Выбрать главу

О послеоктябрьском охлаждении Ленина к Зиновьеву можно только предполагать, ибо духовный мир человека, особенно унесенного навсегда в вечность, — загадочный и холодный космос; исследователям остается лишь до боли в глазах вглядываться в далекие звезды, многие из которых давно погасли, но светятся отраженным светом…

Зиновьев, при всей его известности, достаточно загадоч­ная фигура. Об этом тучноватом, рыхлом, с одышкой чело­веке говорили много лишь в "ленинское время". После смер­ти вождя Зиновьев как-то быстро сник, недаром меньше­вики называли его оруженосцем Ленина. Этот внешне флег­матичный вождь преображался, лишь когда выходил на три­буну. Зиновьев говорил всегда с огромным подъемом. Его сильный голос красивого, звонкого тембра доминировал над залом, над толпой, и, казалось, он создан для митинговых площадей. Как писал А.В.Луначарский, "Зиновьев не может в своих речах быть таким богатым, часто совершенно новы­ми точками зрения, как истинный вождь всей революции — Ленин; он, разумеется, уступает в партийной мощи, которая отличает Троцкого. Но за исключением этих двух ораторов Зиновьев не уступает никому" Заметим, что Зиновьев не терял этих качеств оратора, когда, допустим, выступал на немецком языке на конгрессе Коминтерна или на партейтаге в Германии. Но Зиновьев, хотя написал (и „наговорил") очень много, не может быть представлен как глубокий писа­тель и публицист.

Однако при всей бесцветности его книг, точнее, матери­алов к ним в работах Зиновьева содержатся порой довольно интересные наблюдения о вожде. В своих „Воспоминаниях" о жизни и деятельности В.И.Ленина Зиновьев пишет, что уже 25-летним будущий лидер русской революции „чув­ствует себя ответственным за все человечество, явно чув­ствует себя вождем (в лучшем смысле слова) рабочего клас­са и партии"… Автор воспоминаний воспроизводит очень интересное наблюдение: было ли ощущение у него, что Ле­нин призван к этой роли? Зиновьев отвечает на этот вопрос утвердительно: „Да, это было! Без этого он не стал бы Лени­ным…"
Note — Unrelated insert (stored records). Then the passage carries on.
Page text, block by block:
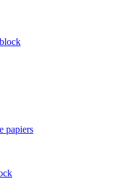
papiers
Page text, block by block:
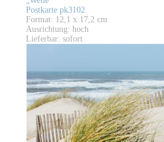
Postkarte pk3102
Format: 12,1 x 17,2 cm
Ausrichtung: hoch
Lieferbar: sofort
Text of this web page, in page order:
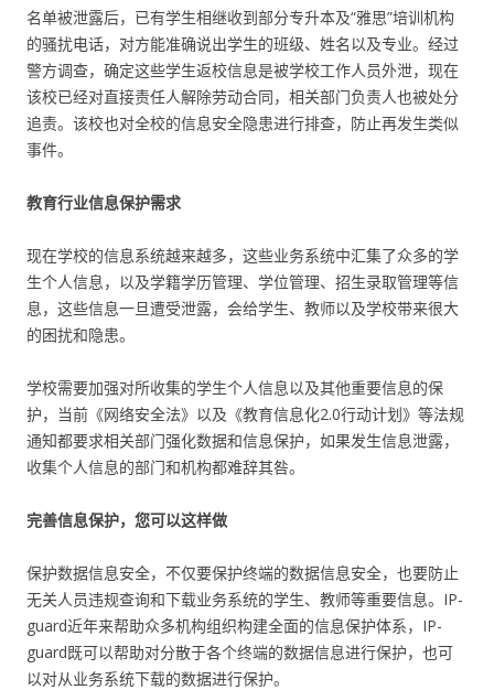
名单被泄露后，已有学生相继收到部分专升本及“雅思”培训机构
的骚扰电话，对方能准确说出学生的班级、姓名以及专业。经过
警方调查，确定这些学生返校信息是被学校工作人员外泄，现在
该校已经对直接责任人解除劳动合同，相关部门负责人也被处分
追责。该校也对全校的信息安全隐患进行排查，防止再发生类似
事件。
教育行业信息保护需求
现在学校的信息系统越来越多，这些业务系统中汇集了众多的学
生个人信息，以及学籍学历管理、学位管理、招生录取管理等信
息，这些信息一旦遭受泄露，会给学生、教师以及学校带来很大
的困扰和隐患。
学校需要加强对所收集的学生个人信息以及其他重要信息的保
护，当前《网络安全法》以及《教育信息化2.0行动计划》等法规
通知都要求相关部门强化数据和信息保护，如果发生信息泄露，
收集个人信息的部门和机构都难辞其咎。
完善信息保护，您可以这样做
保护数据信息安全，不仅要保护终端的数据信息安全，也要防止
无关人员违规查询和下载业务系统的学生、教师等重要信息。IP-
guard近年来帮助众多机构组织构建全面的信息保护体系，IP-
guard既可以帮助对分散于各个终端的数据信息进行保护，也可
以对从业务系统下载的数据进行保护。

Воспоминания писались, когда Зиновьев давно прошел зенит своей политической карьеры, когда Сталин быстро набирал силу. В этом смысле интересны записи автора о смерти Ленина. Маркс умер окончательно тогда, заметил Зиновьев, когда умер его наследник — Энгельс „А вот с Лениным вышло иначе. После него не осталось Энгельса, но он и не умер вовсе… А в то же время во многом вышло хуже, нежели с Марксом". Немного позже Зиновьев просто проговаривается: „ошибка" завещания — неточно предста­вил себе, как будет все выглядеть без него…
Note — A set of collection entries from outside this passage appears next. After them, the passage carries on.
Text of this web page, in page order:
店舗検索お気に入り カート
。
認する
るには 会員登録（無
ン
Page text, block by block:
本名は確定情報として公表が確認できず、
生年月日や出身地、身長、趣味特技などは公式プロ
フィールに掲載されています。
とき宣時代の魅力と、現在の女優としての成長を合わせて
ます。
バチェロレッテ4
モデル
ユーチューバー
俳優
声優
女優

Здесь Зиновьев смело и прямо пишет (на него не похо­же), что Сталин не Энгельс и что „во многом вышло хуже". Думаю, оставляя на бумаге эти строки, Зиновьев (как Каме­нев, Троцкий, вероятно, Бухарин и некоторые другие) не мог себе простить, что они позволили захватить штурвал гигантского судна форменному пирату, который, монополи­зировав право на Ленина, быстро превратился в абсолютно­го диктатора. Зиновьев не мог забыть, что в 1917-м и позже он относился к Сталину снисходительно, просто как к пред­ставителю „нацменов". На менторские, покровительствен­ные замечания Зиновьева Сталин редко реагировал, пред­почитая отмалчиваться. Когда в „партверхушке" шли раз­говоры, обсуждения, кого из большевиков рекомендовать председателем создаваемого Интернационала, Зиновьев между делом заметил (а Сталина это больно укололо):

—   Нужен человек с европейской культурой, знанием языков…
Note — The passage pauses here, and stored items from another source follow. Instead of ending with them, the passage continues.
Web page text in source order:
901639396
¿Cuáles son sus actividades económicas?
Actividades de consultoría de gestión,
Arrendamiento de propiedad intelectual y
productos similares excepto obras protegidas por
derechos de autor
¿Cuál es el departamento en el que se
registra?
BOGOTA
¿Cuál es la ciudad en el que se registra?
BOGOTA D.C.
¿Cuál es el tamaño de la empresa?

Как мы знаем, первым председателем Коминтерна и стал сам Г.Е.Зиновьев… Он был страстным сторонником экс­порта российской революции в другие страны, особенно в Германию. Ленин соглашался с этой авантюрной страте­гией. В январе 1920 года вождь большевиков требовал:

—  Нужно ускорить освобождение Крыма, чтобы иметь вполне свободные руки, ибо гражданская война может за­ставить нас двинуться на запад на помощь коммунистам.

Когда проходил второй Конгресс Коммунистического Интернационала, начался знаменитый поход на Варшаву, предпринятый по инициативе Ленина. Зиновьев распорядил­ся разместить на сцене Большого театра, где заседала „миро­вая партия социалистической революции", огромную поли­тическую карту мира. Каждое утро делегаты с замиранием сердца следили за передвижением красных флажков по маршруту похода „красных" на Варшаву. Зиновьев не удер­живался от взволнованных комментариев, утверждая, что следующий, третий Конгресс Коминтерна „будем проводить в Берлине, а затем в Париже, Лондоне…".